Die Kumulierungsverbote nach Nr. 24 der Richtlinie des Landes Hessen zur sozialen Mietwohnraumförderung finden für die Gewährung des Klimabonus nach diesem Sonderprogramm keine Anwendung 

Besicherung

Der Klimabonus ist durch eine Grundschuld an dem geförderten Objekt sowie etwaigen weiteren von der WIBank bezeichneten Pfandobjekten in der Regel nachrangig zu sichern. Eine ausreichende Beleihbarkeit muss gewährleistet sein.

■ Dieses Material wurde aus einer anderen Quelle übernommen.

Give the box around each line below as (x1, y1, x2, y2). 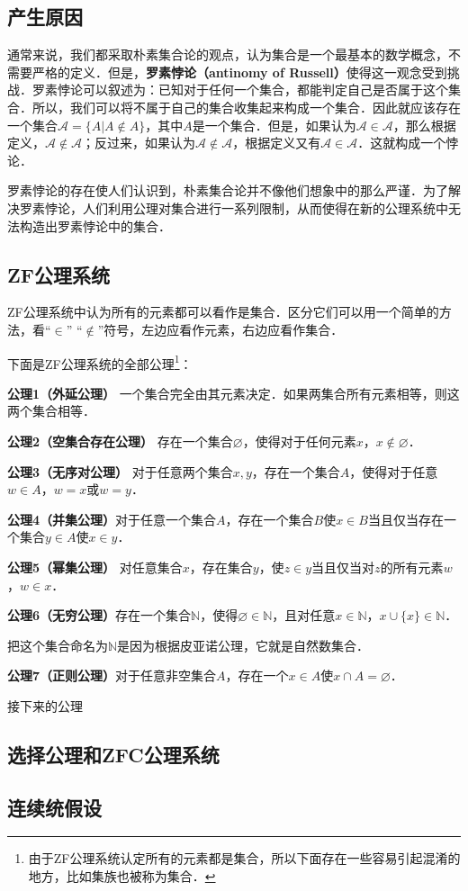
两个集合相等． (7, 401, 95, 420)
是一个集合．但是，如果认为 (192, 115, 356, 134)
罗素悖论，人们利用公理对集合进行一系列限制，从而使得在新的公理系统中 (19, 198, 448, 217)
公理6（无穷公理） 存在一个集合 (7, 606, 192, 625)
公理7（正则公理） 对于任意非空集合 (7, 666, 217, 685)
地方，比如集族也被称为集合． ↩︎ (28, 867, 216, 886)
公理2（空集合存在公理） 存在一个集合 (7, 431, 233, 450)
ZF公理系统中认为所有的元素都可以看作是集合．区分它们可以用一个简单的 (7, 302, 439, 321)
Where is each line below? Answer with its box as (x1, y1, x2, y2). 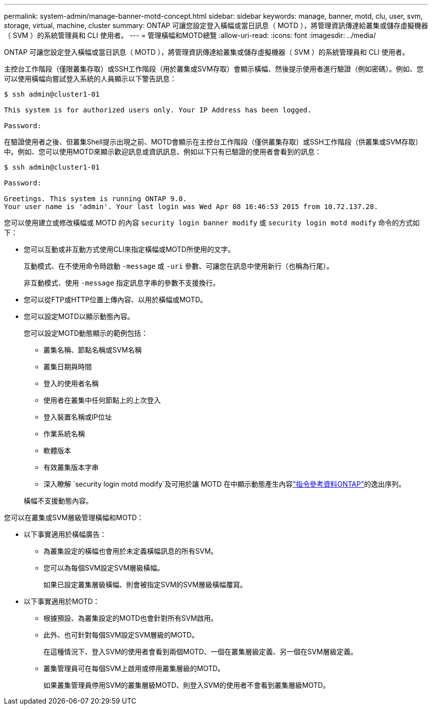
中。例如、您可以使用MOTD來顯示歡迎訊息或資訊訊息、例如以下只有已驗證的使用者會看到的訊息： (4, 147, 322, 156)
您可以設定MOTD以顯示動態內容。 (24, 312, 135, 320)
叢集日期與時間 (43, 362, 92, 371)
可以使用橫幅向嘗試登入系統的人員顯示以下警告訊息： (4, 74, 177, 83)
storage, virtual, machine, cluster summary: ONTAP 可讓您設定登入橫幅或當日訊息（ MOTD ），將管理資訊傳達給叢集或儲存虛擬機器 (4, 21, 428, 30)
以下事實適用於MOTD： (24, 597, 100, 605)
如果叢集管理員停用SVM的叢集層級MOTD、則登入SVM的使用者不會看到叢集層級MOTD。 (43, 681, 330, 689)
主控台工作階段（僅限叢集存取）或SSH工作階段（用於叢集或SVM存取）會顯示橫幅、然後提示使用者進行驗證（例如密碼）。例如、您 (4, 65, 424, 73)

Rücknahme und Widerruf des Zuwendungsbescheids

Im Falle einer freiwilligen vorzeitigen und vollständigen Rückzahlung des aufgrund der Richtlinie des Landes Hessen zur sozialen Mietwohnraumförderung gewährten Förderdarlehens vor Ablauf der Mietpreis- und Belegungsbindung hat die Bewilligungsbehörde den Klimabonus zurückzufordern. Das Gleiche gilt bei einer Rückforderung des Förderdarlehens nach Nr. 17 bzw. Nr. 18 der Richtlinie des Landes Hessen zur sozialen Mietwohnraumförderung. 

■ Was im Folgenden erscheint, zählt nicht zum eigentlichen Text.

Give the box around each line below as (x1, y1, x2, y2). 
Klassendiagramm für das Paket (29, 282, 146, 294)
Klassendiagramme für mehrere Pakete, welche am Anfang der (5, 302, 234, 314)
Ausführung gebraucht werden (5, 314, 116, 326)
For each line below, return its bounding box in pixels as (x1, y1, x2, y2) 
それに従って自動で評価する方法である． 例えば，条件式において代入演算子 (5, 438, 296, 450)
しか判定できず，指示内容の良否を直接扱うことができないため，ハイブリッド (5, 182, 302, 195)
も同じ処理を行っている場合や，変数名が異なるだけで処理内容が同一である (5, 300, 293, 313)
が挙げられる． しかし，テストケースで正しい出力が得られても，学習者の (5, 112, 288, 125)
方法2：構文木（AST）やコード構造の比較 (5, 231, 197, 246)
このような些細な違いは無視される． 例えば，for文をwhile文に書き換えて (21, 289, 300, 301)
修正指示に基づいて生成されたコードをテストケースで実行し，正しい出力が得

Wer sind die Kooperationspartner?

Hessisches Ministerium für Wirtschaft, Energie, Verkehr und Wohnen

Wo muss der Antrag gestellt werden? 

Anmeldung zur Aufnahme in ein Förderprogramm

Bauvorhaben, die gefördert werden sollen, werden zusammen mit der Anmeldung für Fördermittel aus den Programmen zur sozialen Mietwohnraumförderung mit einer verbindlichen Erklärung über die beabsichtigte Miethöhe je m² Wohnfläche bei der zuständigen Wohnraumförderungsstelle bei Ihnen vor Ort (siehe Liste Zuständige Wohnungsbauförderstellen unter Downloads bei den Programmen zur sozialen Mietwohnraumförderung) angemeldet. Zuständig ist in Städten mit mehr als 50.000 Einwohnern der Magistrat, im Übrigen der Kreisausschuss des Landkreises, in dessen Gebiet die Maßnahme errichtet werden soll.

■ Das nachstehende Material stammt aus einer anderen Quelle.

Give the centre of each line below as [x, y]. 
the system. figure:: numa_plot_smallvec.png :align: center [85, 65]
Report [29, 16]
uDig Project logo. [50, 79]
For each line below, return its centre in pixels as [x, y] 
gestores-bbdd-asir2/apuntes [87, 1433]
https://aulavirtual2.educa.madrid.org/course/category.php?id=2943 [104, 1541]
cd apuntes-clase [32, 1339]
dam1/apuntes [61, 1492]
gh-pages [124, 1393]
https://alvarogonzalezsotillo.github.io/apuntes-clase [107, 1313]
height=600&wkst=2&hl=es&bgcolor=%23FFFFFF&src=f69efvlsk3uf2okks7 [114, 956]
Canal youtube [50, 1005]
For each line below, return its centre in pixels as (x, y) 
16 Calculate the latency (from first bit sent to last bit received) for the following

Das für die Wohnraumförderung zuständige Ministerium entscheidet unter Berücksichtigung der vom Magistrat / Kreisausschuss vorgeschlagenen Prioritäten sowie im Rahmen der verfügbaren Mittel über die Aufnahme in ein Bauprogramm. Im Mittelbereitstellungsschreiben wird mitgeteilt, bis zu welcher Frist der detaillierte Antrag der WIBank vorzulegen ist.

Antragstellung

Nach Bestätigung über die Aufnahme in ein Bauprogramm stellt die Bauherrschaft einen förmlichen Förderungsantrag mit allen erforderlichen Unterlagen beim zuständigen Magistrat / Kreisausschuss. Die Anträge können auch der WIBank direkt vorgelegt werden, sofern die WIBank und der Magistrat / Kreisausschuss dem zustimmen. Werden die Fördervoraussetzungen erfüllt, leitet der Magistrat / Kreisausschuss unverzüglich den vollständigen Förderungsantrag an die Wirtschafts- und Infrastrukturbank Hessen weiter. Die im Mittelbereitstellungsschreiben genannte Frist ist hierbei einzuhalten.

Die Wohnungsbauförderstelle prüft die Fördervoraussetzungen und leitet Ihren Antrag nach positiver Prüfung an die Wirtschafts- und Infrastrukturbank Hessen weiter. Hier erfolgt dann die abschließende Prüfung.